Data extracted from a collection:
-------------------------

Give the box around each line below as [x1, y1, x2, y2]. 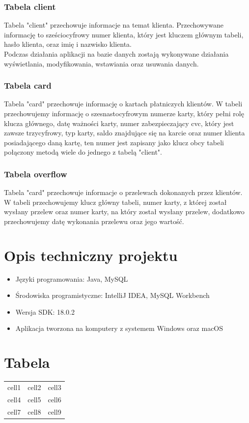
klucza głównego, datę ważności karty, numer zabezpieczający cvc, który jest [4, 118, 234, 128]
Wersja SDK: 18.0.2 [15, 306, 75, 317]
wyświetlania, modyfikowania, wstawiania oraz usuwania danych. [4, 58, 199, 68]
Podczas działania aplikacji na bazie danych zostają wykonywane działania [4, 49, 229, 59]
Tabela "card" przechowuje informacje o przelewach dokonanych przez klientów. [4, 187, 243, 197]
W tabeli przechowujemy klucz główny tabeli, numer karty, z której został [4, 196, 227, 207]
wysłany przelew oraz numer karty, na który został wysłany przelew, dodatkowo [4, 206, 245, 217]
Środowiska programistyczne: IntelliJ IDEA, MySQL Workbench [15, 290, 210, 300]
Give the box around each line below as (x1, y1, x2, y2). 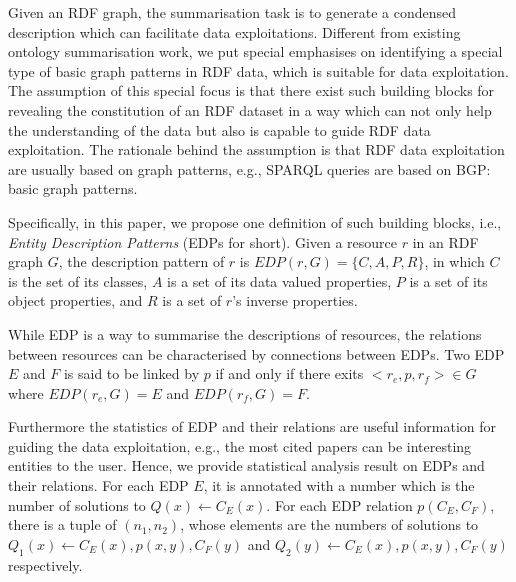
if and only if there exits (215, 363, 364, 384)
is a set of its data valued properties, (167, 270, 392, 291)
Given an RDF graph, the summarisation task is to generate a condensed (8, 2, 456, 22)
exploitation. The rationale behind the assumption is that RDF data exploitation (8, 139, 505, 160)
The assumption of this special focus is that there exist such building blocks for (8, 80, 495, 101)
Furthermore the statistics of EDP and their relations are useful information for (8, 416, 497, 437)
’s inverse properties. (232, 290, 358, 311)
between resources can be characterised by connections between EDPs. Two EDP (8, 343, 505, 364)
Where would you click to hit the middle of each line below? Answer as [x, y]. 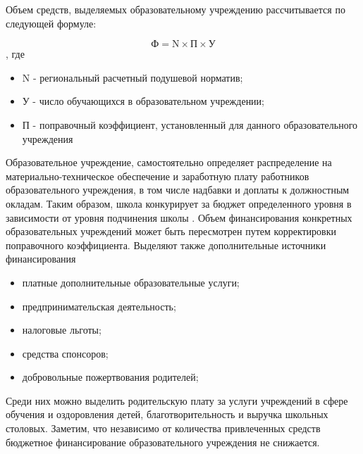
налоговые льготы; [62, 330]
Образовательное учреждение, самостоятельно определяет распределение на [169, 162]
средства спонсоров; [65, 353]
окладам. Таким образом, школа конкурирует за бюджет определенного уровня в [179, 203]
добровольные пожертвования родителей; [110, 377]
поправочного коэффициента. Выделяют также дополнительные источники [166, 245]
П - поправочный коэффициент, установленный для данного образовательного [190, 124]
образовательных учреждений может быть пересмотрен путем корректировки [171, 231]
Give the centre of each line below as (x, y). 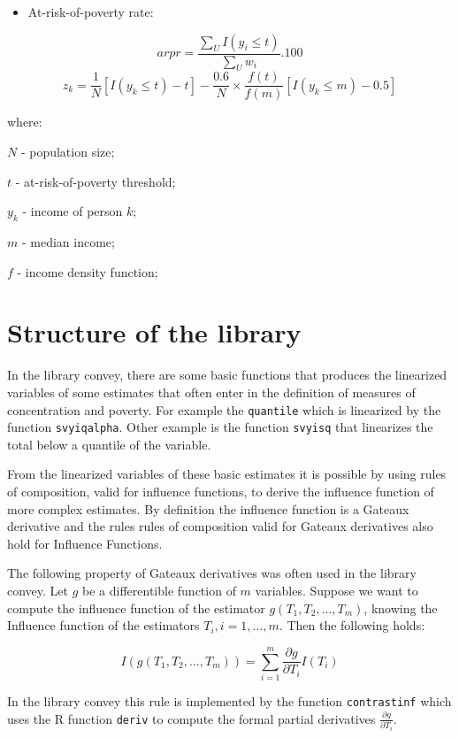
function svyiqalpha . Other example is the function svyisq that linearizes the (220, 427)
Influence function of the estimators (103, 625)
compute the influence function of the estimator (136, 607)
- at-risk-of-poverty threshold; (96, 181)
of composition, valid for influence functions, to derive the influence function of (221, 492)
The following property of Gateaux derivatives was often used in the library (212, 573)
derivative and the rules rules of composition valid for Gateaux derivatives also (220, 526)
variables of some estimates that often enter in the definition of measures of (211, 392)
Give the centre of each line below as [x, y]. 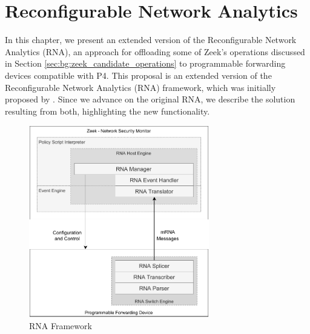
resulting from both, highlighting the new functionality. [107, 111]
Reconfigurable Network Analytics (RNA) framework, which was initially [140, 87]
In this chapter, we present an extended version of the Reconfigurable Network [151, 40]
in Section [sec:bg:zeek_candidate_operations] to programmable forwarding [145, 63]
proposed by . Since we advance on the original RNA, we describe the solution [150, 99]
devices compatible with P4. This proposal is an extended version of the [138, 75]
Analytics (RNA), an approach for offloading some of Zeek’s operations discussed [155, 51]
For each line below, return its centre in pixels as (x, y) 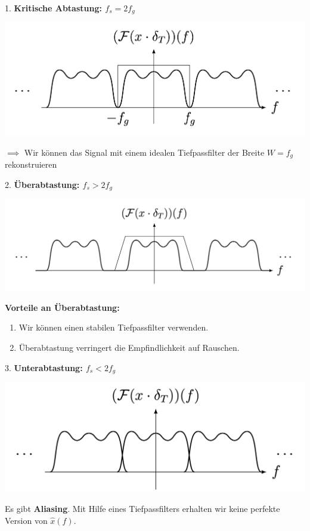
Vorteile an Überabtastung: (62, 307)
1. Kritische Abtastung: (53, 8)
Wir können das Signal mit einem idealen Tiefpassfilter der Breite (144, 152)
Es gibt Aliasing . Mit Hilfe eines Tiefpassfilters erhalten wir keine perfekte (142, 509)
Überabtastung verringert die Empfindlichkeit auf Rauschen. (129, 348)
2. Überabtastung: (42, 184)
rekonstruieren (31, 164)
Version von (26, 520)
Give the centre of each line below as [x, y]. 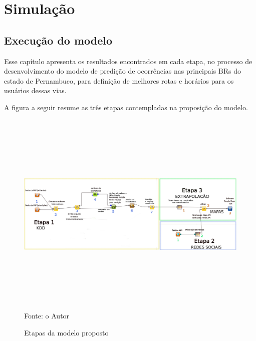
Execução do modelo [58, 40]
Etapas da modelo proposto [66, 332]
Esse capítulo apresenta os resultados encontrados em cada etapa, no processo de [128, 61]
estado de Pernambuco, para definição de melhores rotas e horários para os [119, 80]
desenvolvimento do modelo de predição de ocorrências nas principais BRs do [123, 71]
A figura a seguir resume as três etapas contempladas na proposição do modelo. [126, 107]
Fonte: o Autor [47, 316]
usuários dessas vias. [35, 90]
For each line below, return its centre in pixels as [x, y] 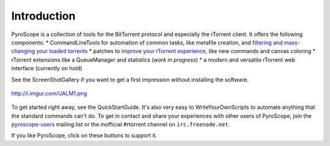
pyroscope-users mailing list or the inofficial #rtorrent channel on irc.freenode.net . [121, 125]
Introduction [43, 16]
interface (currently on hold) [47, 68]
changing [23, 51]
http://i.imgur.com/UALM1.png [49, 93]
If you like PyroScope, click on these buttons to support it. [84, 136]
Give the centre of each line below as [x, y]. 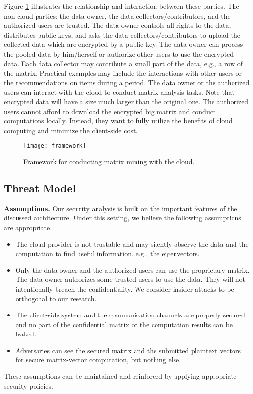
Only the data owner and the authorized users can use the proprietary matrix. [132, 269]
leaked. [26, 334]
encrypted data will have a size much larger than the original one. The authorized [126, 101]
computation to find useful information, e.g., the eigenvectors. [107, 253]
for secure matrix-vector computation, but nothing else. [98, 360]
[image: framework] [55, 146]
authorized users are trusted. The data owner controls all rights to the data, [117, 25]
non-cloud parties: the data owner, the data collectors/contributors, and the [117, 15]
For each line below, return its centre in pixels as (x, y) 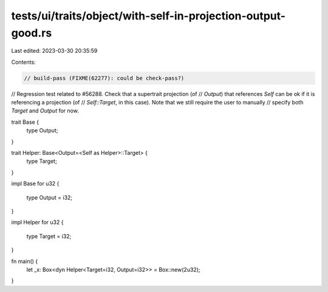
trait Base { (25, 122)
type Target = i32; (49, 236)
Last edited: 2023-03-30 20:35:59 (54, 51)
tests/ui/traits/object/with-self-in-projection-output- (148, 16)
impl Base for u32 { (35, 184)
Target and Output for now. (45, 111)
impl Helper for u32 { (37, 222)
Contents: (23, 62)
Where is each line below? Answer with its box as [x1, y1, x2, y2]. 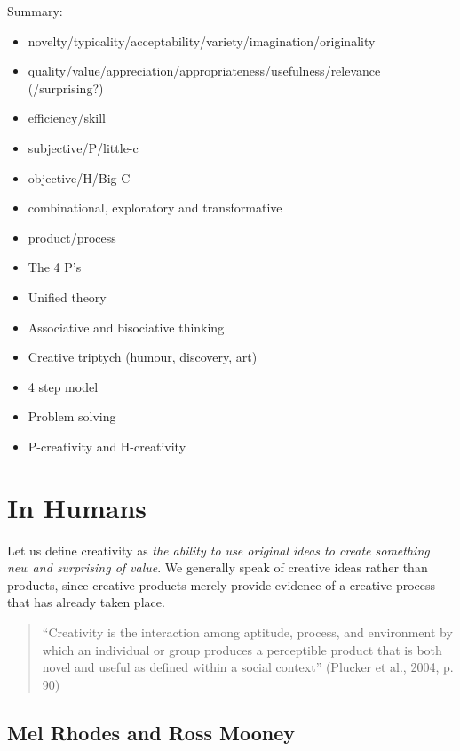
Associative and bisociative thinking [28, 317, 225, 336]
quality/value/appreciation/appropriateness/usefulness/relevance [28, 61, 381, 80]
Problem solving [28, 407, 116, 426]
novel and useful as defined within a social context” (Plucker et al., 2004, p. [42, 658, 454, 676]
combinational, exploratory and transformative [28, 198, 282, 217]
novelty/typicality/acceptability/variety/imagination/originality [28, 31, 376, 50]
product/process [28, 228, 116, 246]
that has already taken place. [7, 593, 165, 611]
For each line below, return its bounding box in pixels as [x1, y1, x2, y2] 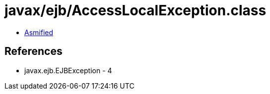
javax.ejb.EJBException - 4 [24, 66, 112, 75]
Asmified [24, 28, 54, 37]
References [4, 45, 63, 58]
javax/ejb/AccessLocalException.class [4, 2, 267, 19]
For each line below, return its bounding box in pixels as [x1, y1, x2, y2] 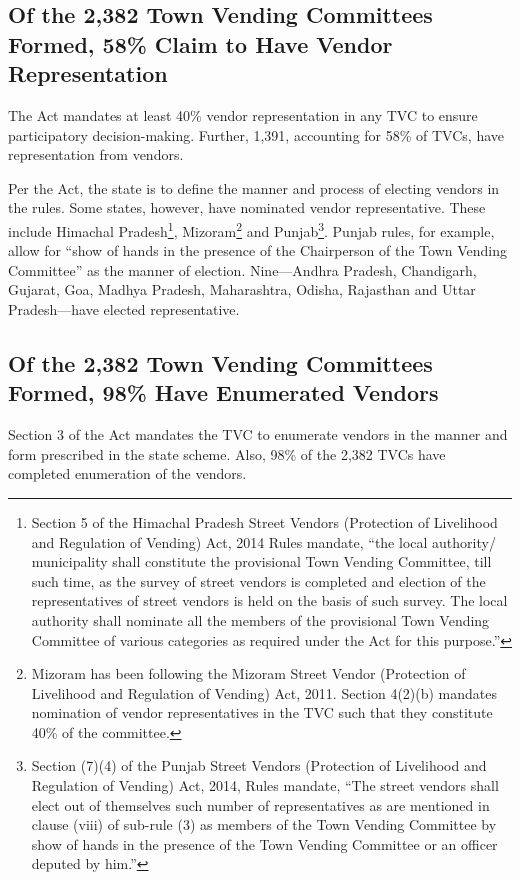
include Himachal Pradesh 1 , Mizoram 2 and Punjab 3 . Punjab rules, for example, [8, 217, 495, 241]
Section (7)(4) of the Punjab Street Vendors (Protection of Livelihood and [31, 755, 487, 776]
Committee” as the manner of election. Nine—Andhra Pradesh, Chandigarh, [8, 259, 477, 280]
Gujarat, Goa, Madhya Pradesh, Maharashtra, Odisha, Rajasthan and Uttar [8, 279, 476, 300]
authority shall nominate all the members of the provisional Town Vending [31, 609, 490, 630]
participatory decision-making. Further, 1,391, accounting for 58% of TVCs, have [8, 124, 505, 145]
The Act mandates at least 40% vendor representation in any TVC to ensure [8, 104, 478, 125]
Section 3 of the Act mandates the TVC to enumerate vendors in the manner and [8, 424, 508, 445]
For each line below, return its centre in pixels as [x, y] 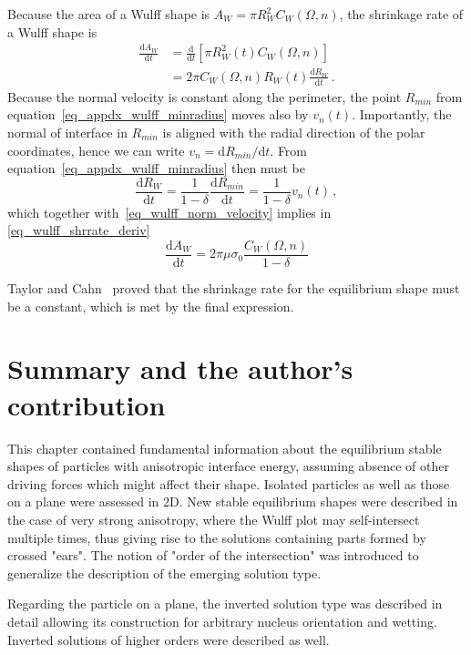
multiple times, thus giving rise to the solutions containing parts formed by [217, 537]
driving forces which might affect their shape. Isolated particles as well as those [229, 483]
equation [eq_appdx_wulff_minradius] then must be [156, 168]
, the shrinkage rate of [401, 14]
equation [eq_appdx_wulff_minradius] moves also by [158, 114]
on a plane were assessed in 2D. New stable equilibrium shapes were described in [233, 501]
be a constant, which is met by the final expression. [151, 306]
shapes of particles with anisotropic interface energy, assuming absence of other [228, 466]
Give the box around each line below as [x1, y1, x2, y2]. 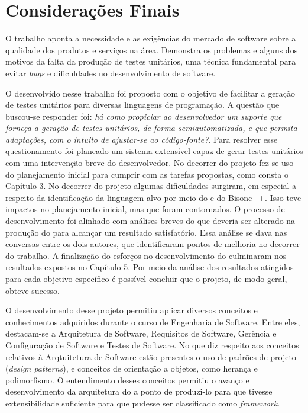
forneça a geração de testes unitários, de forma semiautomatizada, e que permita [5, 121, 297, 134]
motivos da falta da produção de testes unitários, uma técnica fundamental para [5, 55, 296, 68]
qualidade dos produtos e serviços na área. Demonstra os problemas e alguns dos [5, 43, 298, 56]
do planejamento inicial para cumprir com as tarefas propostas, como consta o [5, 168, 288, 180]
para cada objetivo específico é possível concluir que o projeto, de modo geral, [5, 273, 287, 284]
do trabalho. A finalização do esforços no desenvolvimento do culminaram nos [5, 249, 287, 261]
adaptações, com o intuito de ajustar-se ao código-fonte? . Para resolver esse [5, 133, 278, 145]
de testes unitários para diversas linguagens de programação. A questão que [5, 98, 280, 111]
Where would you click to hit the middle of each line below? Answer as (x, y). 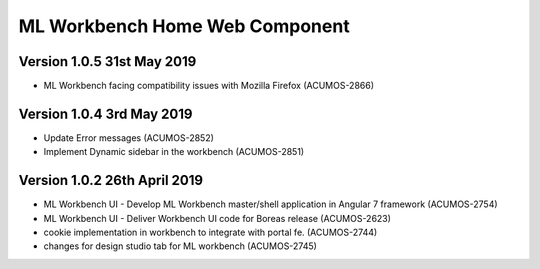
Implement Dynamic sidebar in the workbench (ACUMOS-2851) (174, 152)
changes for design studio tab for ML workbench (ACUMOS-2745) (180, 246)
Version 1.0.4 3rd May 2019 (105, 113)
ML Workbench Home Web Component (184, 26)
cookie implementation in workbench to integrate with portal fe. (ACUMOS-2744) (210, 232)
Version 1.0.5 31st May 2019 (107, 61)
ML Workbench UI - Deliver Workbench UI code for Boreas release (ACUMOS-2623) (217, 218)
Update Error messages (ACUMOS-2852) (129, 137)
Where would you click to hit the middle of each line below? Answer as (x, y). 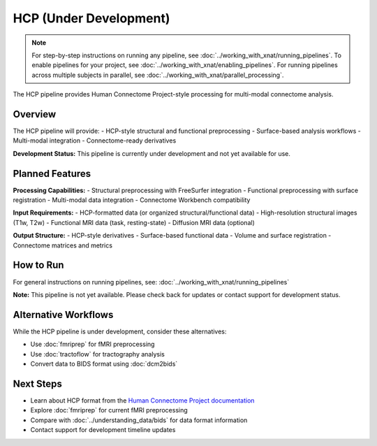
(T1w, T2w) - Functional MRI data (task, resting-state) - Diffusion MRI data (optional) (134, 222)
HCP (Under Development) (91, 18)
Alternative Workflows (63, 315)
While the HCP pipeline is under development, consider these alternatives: (120, 331)
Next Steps (37, 383)
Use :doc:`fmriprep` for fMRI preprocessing (93, 344)
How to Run (38, 265)
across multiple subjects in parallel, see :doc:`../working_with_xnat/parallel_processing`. (158, 75)
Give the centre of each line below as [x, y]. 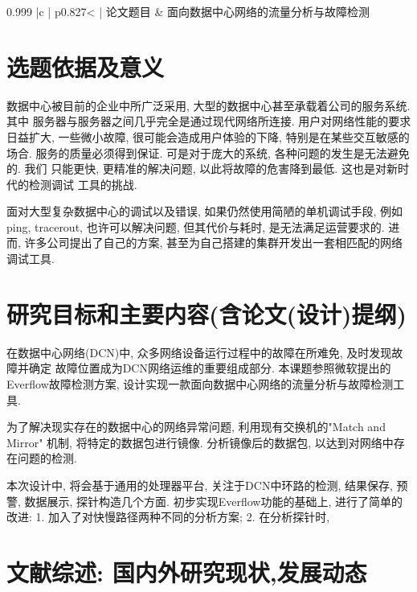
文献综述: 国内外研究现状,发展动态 [187, 571]
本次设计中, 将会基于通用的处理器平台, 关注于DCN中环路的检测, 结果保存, [200, 485]
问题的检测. [47, 458]
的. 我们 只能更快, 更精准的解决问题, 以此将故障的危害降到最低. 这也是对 [196, 169]
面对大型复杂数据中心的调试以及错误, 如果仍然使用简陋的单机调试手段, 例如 [205, 211]
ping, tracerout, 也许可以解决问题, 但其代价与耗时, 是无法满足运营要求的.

-------------------------

PROBLEM DESCRIPTION:
Precisely those lines above that run from the line with "changes for design" up to and including the line with "问题的检测. [47, 458]" are to be set down, with the pictures omitted.

TASK SOLUTION:
changes for design studio tab for ML workbench (ACUMOS-2745) (180, 246)
Version 1.0.4 3rd May 2019 (105, 113)
ML Workbench Home Web Component (184, 26)
cookie implementation in workbench to integrate with portal fe. (ACUMOS-2744) (210, 232)
Version 1.0.5 31st May 2019 (107, 61)
ML Workbench UI - Deliver Workbench UI code for Boreas release (ACUMOS-2623) (217, 218)
Update Error messages (ACUMOS-2852) (129, 137)
Where would you click to hit the middle of each line below? Answer as (x, y). 
(T1w, T2w) - Functional MRI data (task, resting-state) - Diffusion MRI data (optional) (134, 222)
HCP (Under Development) (91, 18)
Alternative Workflows (63, 315)
While the HCP pipeline is under development, consider these alternatives: (120, 331)
Next Steps (37, 383)
Use :doc:`fmriprep` for fMRI preprocessing (93, 344)
How to Run (38, 265)
across multiple subjects in parallel, see :doc:`../working_with_xnat/parallel_processing`. (158, 75)
Give the centre of each line below as [x, y]. 
文献综述: 国内外研究现状,发展动态 [187, 571]
本次设计中, 将会基于通用的处理器平台, 关注于DCN中环路的检测, 结果保存, [200, 485]
问题的检测. [47, 458]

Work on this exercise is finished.